I'm not sure what other options we have—isolationism, I feel, is morally deficient, as anyone who knows anything about the Bosnian conflict would acknowledge. Neoconservatism is disastrous. What other viable options are there?

2 Comments:

At 11:46 AM, Blogger Beloved Fritz said...

The rats are leaving the sinking barge, but there is no joy in it for me. We are going to be out $1.5Tr, and haven't a friend in the world. Are we supposed to thank them for saying "mistakes were made"?

 
At 10:14 AM, Anonymous Anonymous said...

there are two things about fukuyama that i am confused about that maybe someone can enlighten me on. i always thought that his own understanding of neoconservatism was hijacked by the 'peacocking neocons' (perle, kristol). is this true?

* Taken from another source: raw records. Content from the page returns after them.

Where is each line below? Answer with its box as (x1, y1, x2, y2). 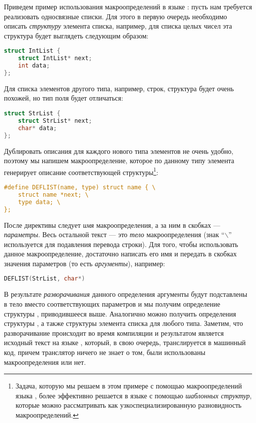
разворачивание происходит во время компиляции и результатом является (4, 327, 224, 338)
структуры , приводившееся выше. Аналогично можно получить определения (4, 308, 236, 318)
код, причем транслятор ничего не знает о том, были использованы (4, 347, 206, 357)
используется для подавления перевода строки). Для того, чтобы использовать (4, 239, 238, 249)
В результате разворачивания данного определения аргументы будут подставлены (4, 289, 248, 299)
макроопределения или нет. (4, 356, 86, 367)
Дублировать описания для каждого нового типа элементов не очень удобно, (4, 145, 233, 156)
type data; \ (18, 198, 61, 206)
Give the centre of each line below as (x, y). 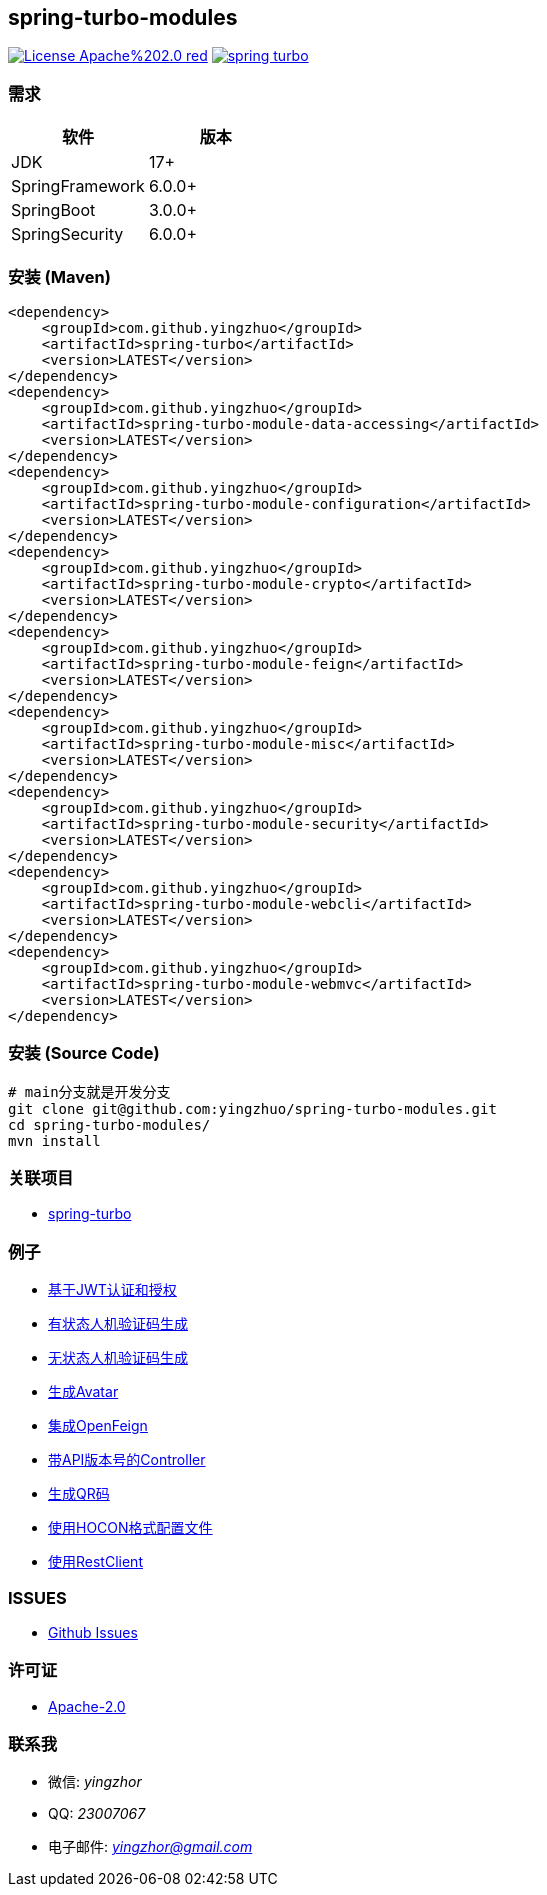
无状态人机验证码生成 (118, 1358)
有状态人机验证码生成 (118, 1324)
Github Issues (93, 1632)
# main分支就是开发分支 (89, 1091)
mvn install (54, 1140)
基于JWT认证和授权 (112, 1290)
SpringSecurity (67, 234)
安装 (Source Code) (84, 1053)
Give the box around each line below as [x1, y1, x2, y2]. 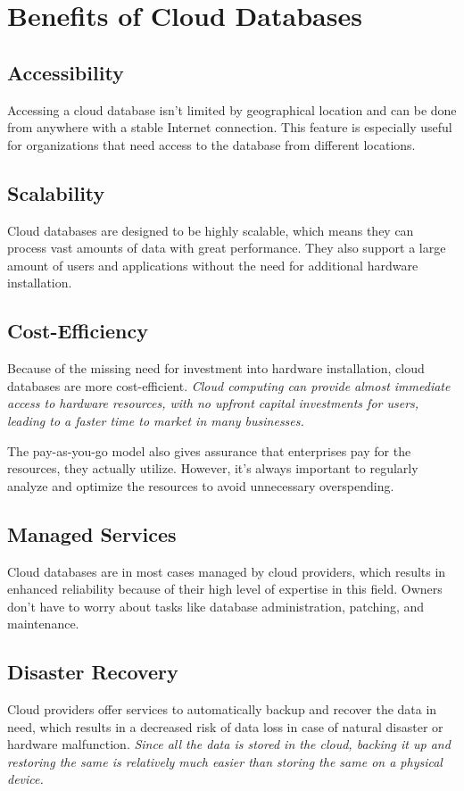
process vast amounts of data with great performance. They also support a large [7, 238, 446, 257]
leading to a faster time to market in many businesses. [7, 411, 304, 429]
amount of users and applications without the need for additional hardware [7, 255, 418, 274]
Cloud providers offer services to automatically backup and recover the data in [7, 700, 437, 719]
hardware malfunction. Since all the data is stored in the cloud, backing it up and [7, 735, 451, 754]
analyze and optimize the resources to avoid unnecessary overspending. [7, 476, 394, 495]
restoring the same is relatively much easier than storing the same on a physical [7, 752, 443, 770]
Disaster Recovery [7, 658, 178, 686]

secondly - only in reading SOME of his work - one interesting thing he touched on (before the iraq war i think - my memory fails me) - was LEGITIMACY in the eyes of the ordinary Arab on the street. i.e. the path to bagdad was through jerusalem (and all these type of theories). did he belive this...?

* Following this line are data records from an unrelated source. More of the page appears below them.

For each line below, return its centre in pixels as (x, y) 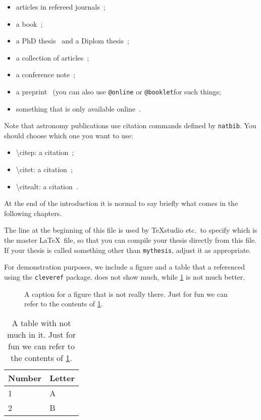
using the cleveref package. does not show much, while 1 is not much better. (125, 276)
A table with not (41, 323)
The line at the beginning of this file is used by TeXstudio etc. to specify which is (131, 230)
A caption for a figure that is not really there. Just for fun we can (126, 294)
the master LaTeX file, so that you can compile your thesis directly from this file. (130, 240)
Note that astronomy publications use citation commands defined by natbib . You (130, 125)
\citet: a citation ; (44, 169)
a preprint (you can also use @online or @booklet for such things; (118, 91)
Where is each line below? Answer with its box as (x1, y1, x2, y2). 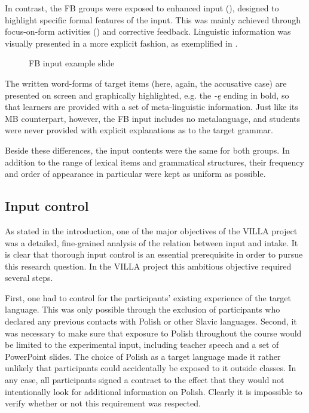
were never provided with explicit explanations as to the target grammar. (5, 124, 273, 136)
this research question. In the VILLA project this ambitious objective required (5, 259, 292, 272)
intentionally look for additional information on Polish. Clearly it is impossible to (5, 385, 302, 397)
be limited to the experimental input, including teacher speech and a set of (5, 338, 279, 351)
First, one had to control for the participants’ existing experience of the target (5, 291, 292, 304)
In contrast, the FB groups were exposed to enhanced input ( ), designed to (5, 2, 279, 14)
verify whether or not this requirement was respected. (5, 397, 201, 409)
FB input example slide (29, 57, 115, 69)

If so - i feel that if there was enough effort made in 'LEGITIMACY' of the democratic effort - i.e. demonstrating to the average Arab that removing Saddam is for the greater cause - and the political will to solve the Likud and Palestinian issue was taken with a view to pleasing the Arabs - then the greater good would've surely benefited Israel aswell in time.

The bottom line for me is very simple now. Now that the geo-political power struggle between China, Russia is gaining momentum) - can the US afford to have one quarter of the worlds consumers hearts and minds (muslims) against them. esp if they have the cheapest energy resources.

i do believe the US needs definately needs to re-think its foreign policy. We (the US) need to think realistically.